Бодался телёнок с дубом | страница 19
Он и с авторами разговаривал свободно, успешно: лишённый всякого самодовольства, он имел глаза рассмотреть автора и правильно с ним обратиться. Он очень приятно окал, улыбался приятно, и знал за собой, как он нравится собеседникам - толстоморденький симпатичный мужичок, с очень уже прореженными, чуть вьющимися волосами, под шестьдесят лет. Он и прищуриться умел и вполголоса намекнуть - свойский парень, понятный каждому. Да вот он охотно принимает вашу рукопись! - "ну поработаем, конечно, поработаем!" (и исковеркаем). Он и перед Главным, перед которым вы робеете, умеет за вас замолвить: "Саша, ты прав, это дерьмо, но автору же нельзя вложить твою голову. Ну, поддержим его, подправим, напечатаем".
Но там, где разрывался обруч, где выбивалась крышка - там Дементьев не понимал, о чём можно толковать? Там вступало сердце и зрение Твардовского. Так сорвалось у Дементьева с "Иваном Денисовичем": впечатления бессонной ночи и двойного чтения были слишком сильны над Твардовским, чтобы рывку его поэтического и мужицкого чувства Дементьев отважился противостать.
Впрочем, это тоже всё годами позже я узнал и понял. А тогда только чувствовал в Дементьеве врага. Я ещё не понимал, что главное обсуждение "Матрёны" уже состоялось между ними двумя, дома, втихую, что на этот раз второй Саша уже одолел первого. Одолел редактора, но не мог заглушить чувства в поэте. И Твардовский, обречённый отказать мне, мучился и для того и кликал второго Сашу за стол ничего не решающего обсуждения, чтоб тот помог разобраться в его собственном смятении и объяснить мне, почему рассказ о Матрёне ни в коем, ни в коем случае не может быть напечатан. (Как будто я им это предлагал! Я принёс рассказ, чтоб только откупиться от расспросов). Но ушёл Дементьев, не помог - и досталось Твардовскому "обсуждать" самому - при трёх молчащих сотрудниках редакции и моих редких слабых ответах. Почти три часа длилось это обсуждение - монолог Твардовского.
Это была сбивчивая, растерянная и сердечная речь. (Сидевшая среди нас Берзер говорила мне потом, что за все годы в "Новом мире" не помнила, не слышала Твардовского таким.)
Он делал круг над рассказом и потом круг общих рассуждений, и опять над рассказом, и опять - общих рассуждений. Художник истинный, он не мог упрекнуть меня, что здесь неправда. Но признать, что это и есть правда в полноте, - подрывало его партийные, общественные убеждения.

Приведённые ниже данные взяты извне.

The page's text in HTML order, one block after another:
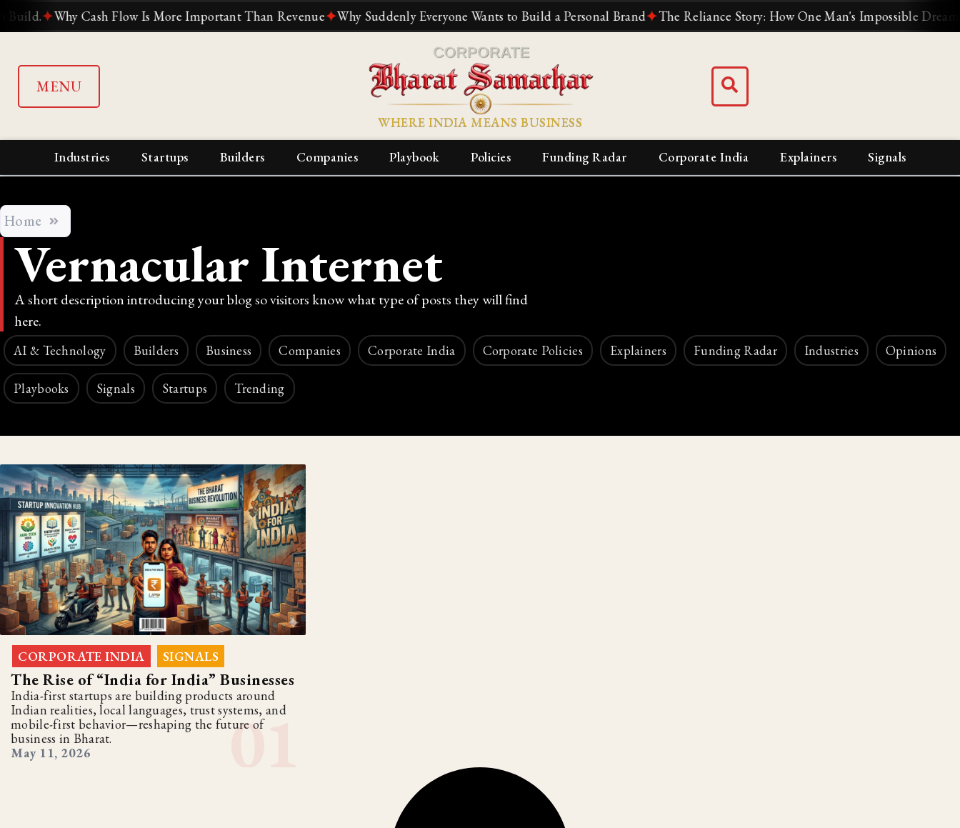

Да не первый же раз, да сколько раз уже, конечно, он переживал это разрушительное душевное столкновение, только может быть не сходилось таким острым клином! Он и жил-то единственным истоком: русской литературой - с тех первых некрасовских стихов, заученных босоногим мальчишкой, и со своего первого стихотворения, написанного в тринадцать лет. Он предан был русской литературе, её святому подходу к жизни. И хотелось ему быть только - как те, Пушкин и кто за ним. Повторяя Есенина, он охотно бы умер от счастья, сподобленный пушкинской судьбе. Но не тот был век, и всеми и всюду была признана и в каждого внедрена, - а тем более в главного редактора, другая, более важная истина - партийная. Направлять сегодня русскую литературу, помогать ей он не мог бы без партийного билета. А партийный билет он не мог носить неискренно. И, как воздух, нужно было ему, чтоб эти две правды не раздваивались, а сливались. (Потому вскоре он так полюбит и приблизит Лакшина, что тот сумеет ладить между этими двумя правдами, сумеет пластично переходить от одной к другой, не выявляя трещины.) Всякую рукопись полюбив сперва чувством первым, Твардовский непременно должен был провести её через второе чувство и лишь тогда печатать - как произведение советское.